= Oral contraceptive pill =

Oral contraceptive pills (OCPs), also known as birth control pills, are medications taken by mouth for the purpose of birth control. The introduction of the birth control pill ("the pill") in 1960 revolutionized the options for contraception, sparking vibrant discussion in the scientific and social science literature and the media. Much attention focused on issues of women's rights, including ethics and personal choice. But these medications also introduced new questions about risk.

== Female ==
Two types of female oral contraceptive pills, taken once per day, are widely available:

- The combined oral contraceptive pill contains estrogen and a progestin; colloquially known as "the pill".
- The progestogen-only pill, colloquially known as "the minipill".
For perfect use (regular use according to the prescriber's instructions), it is 99% effective. For typical use, it is 91% effective, primarily due to non-adherence with the recommended daily dosing regimen. Side effects of the pill may include headache, dizziness, nausea, sore breasts, mood changes, acne (though it may also help reduce acne, along with certain types of cancer and other sources of medical risk), and bloating.

One pill offers the benefit of only having to be taken once a week:

- Ormeloxifene, a selective estrogen receptor modulator

Emergency contraception pills ("morning after pills") are taken at the time of intercourse, or within a few days afterwards:

- Levonorgestrel, sold under the brand name Plan B
- Ulipristal acetate
- Mifepristone and misoprostol, when used in combination, are more than 95% effective during the first 50 days of pregnancy.

===Side effects===
Breast cancer: studies show a higher risk of breast cancer among active users of hormonal contraceptives (especially oral contraceptive pills) compared to non-users.
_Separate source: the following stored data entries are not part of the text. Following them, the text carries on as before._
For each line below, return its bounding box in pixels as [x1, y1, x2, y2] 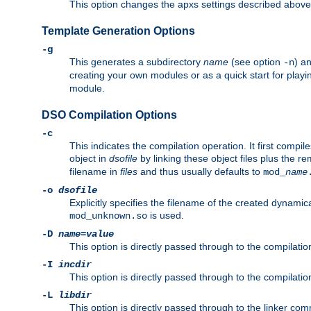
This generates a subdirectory [69, 56, 203, 68]
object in [69, 153, 109, 165]
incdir [58, 259, 92, 271]
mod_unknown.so [69, 210, 147, 222]
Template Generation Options [42, 25, 195, 37]
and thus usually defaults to [137, 166, 263, 178]
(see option [228, 56, 283, 68]
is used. [147, 210, 184, 221]
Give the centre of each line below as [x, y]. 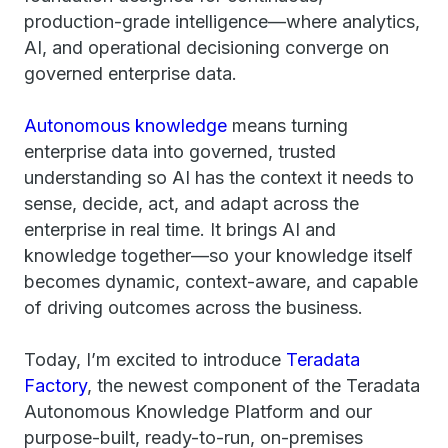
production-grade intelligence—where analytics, [222, 21]
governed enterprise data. [130, 73]
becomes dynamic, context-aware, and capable [221, 281]
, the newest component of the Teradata [253, 385]
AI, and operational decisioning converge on [206, 47]
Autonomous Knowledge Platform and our [198, 411]
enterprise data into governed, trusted [180, 151]
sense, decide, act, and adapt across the [191, 203]
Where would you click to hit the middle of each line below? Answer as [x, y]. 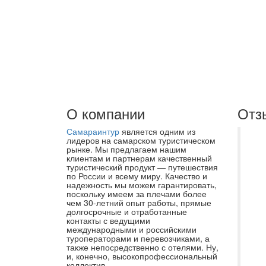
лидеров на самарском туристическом [141, 140]
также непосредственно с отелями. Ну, [142, 247]
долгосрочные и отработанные [127, 211]
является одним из [157, 131]
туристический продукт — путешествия [142, 167]
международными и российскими [132, 229]
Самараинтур [93, 131]
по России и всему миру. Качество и [137, 176]

This study also specifically mentioned that it is the estrogen that plays the role regarding the development of breast cancer, while the role for progestin is still unclear.

Stroke: stroke is considered another side-effect for hormonal contraceptives and more importantly oral contraceptives, more importantly in the first year of use.

Depression: Evidence shows that use of oral contraceptives is associated with an increase in the risk of depression. Although the risk declines with continuation, there is still a higher risk of depression among ever users and non-users of oral contraceptives.

== Male ==
- Male oral contraceptives are not available commercially, although several types are under research and development.